Marty remarks that those meetings were very challenging for Yossie. He sat with a young Jewish guy who had everything money could buy, and yet Yossie felt that it was his responsibility to "dig him out" from the dark shell he was living in and show him the light. Yossie didn't want to scare him off by putting pressure on him, but he couldn't accept that such a talented man had no clue about the truth of Yiddishkeit.
"He used to return from these meetings and come into 770 and tell us about his experiences. Yossie would learn chassidus late into the night or farbreng with his Mashpi'im (rabbinic mentors). Over and over again he would pray to the Almighty to put the correct words in his mouth, that He should guide him to be the right shaliach to bring the advertising executive towards a Jewish life.
Well, anyway, one time I came into 770 on a Thursday night. There was no Yechidus that night. Yossie was farbrenging with some friends, and after a few drinks of 'L'Chaim' he walks over to the door to the Rebbe's office (the Rebbe was not there, this was about 2 am), he lays himself down on the floor and starts to cry bitter tears begging the Rebbe to give him the right guidance."
As their friendship became deeper and stronger, Yossie asked his friend to come to 770 to the farbrengens of the Rebbe. Many of these farbrengens had devices enabling those present to hear a simultaneous translation of the Rebbe's words. The friend was very impressed with the Rebbe and began to understand where Yossie got his strength of character.

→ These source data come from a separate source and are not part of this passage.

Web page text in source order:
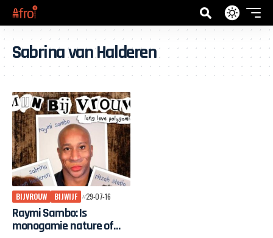
Sabrina van Halderen
BIJVROUW BIJWIJF 29-07-16
Raymi Sambo: Is
monogamie nature of
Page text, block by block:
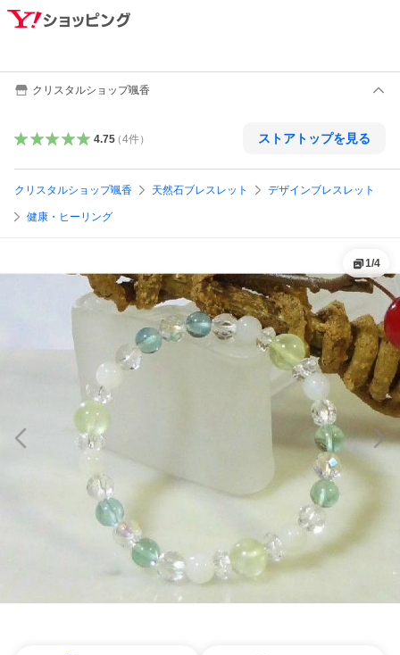
クリスタルショップ颯香
4.75（4件） ストアトップを見る
クリスタルショップ颯香 天然石ブレスレット デザインブレスレット
健康・ヒーリング
1/4
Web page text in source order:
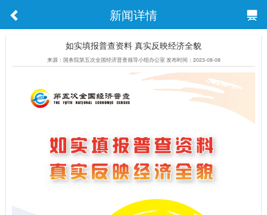
新闻详情
如实填报普查资料 真实反映经济全貌
来源：国务院第五次全国经济普查领导小组办公室 发布时间：2023-08-08

Towards the beginning of the summer, recalls Weiss, the friend called Yossie to see his new car. They were driving towards the Hamptons, down a long stretch of road in his brand new, expensive sports car, talking, when all of a sudden he pulled off to the side of the road and started crying like a baby, tears running down his cheeks; crying out of control. Yossie was stunned but waited for his friend to calm down.
"You are so lucky" the young man cried out, "you know who you are, you know where you are going. My God, you have the Rebbe to answer all your questions and doubts… What do I have? I have a hole in my soul so big you can drive a train through. I am lost. I thought that all I needed in life was success and a lot of money and I would be happy. I have nothing. I am nothing. I thought that by buying this expensive car it would validate my success. I have just won a prestigious award in my industry, I was given a big bonus, but now driving with you, I realize I have nothing." And with that he began to cry all over again.

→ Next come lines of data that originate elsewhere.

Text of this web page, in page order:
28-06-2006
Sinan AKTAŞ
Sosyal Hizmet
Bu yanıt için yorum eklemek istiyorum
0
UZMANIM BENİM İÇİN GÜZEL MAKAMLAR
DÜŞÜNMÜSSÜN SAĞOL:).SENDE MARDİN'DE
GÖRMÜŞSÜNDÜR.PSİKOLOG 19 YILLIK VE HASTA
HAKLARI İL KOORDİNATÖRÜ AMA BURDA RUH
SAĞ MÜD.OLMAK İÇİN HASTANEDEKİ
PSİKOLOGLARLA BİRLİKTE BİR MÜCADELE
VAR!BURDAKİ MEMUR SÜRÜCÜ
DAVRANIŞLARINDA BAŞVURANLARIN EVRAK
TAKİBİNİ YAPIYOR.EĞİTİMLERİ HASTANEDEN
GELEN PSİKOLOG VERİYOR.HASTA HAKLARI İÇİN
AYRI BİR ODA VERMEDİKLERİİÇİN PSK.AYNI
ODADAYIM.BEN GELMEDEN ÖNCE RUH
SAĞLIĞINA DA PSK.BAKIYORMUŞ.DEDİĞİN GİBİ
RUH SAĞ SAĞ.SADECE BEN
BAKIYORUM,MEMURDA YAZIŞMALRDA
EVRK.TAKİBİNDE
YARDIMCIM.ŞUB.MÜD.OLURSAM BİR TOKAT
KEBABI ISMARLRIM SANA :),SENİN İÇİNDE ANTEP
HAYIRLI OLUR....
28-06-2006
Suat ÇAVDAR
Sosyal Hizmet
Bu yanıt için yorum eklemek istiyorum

Later that night (or very early the next morning), Yossie came into my dorm room and woke me up. He had to talk with me about what happened. "This young guy who has everything a young man could want: success, recognition by his peers, money, and he is "mekane me" (envies me) because I am a chossid of the Rebbe."
"That was Yossie Raichik" says Marty.
 "Each time I think of him" he sighs, "a great smile appears on my face, while at the same time tears well up in my eyes and my throat is strangled with yearning. Was it his smile? His quick wit? Intelligence? The lovable character with which he was endowed. It really is everything, each characteristic on its own and all joined up together, that made my best friend who and what he was. Yossie did have IT, he had 'everything' and in enormous quantities, and this radiated on everyone."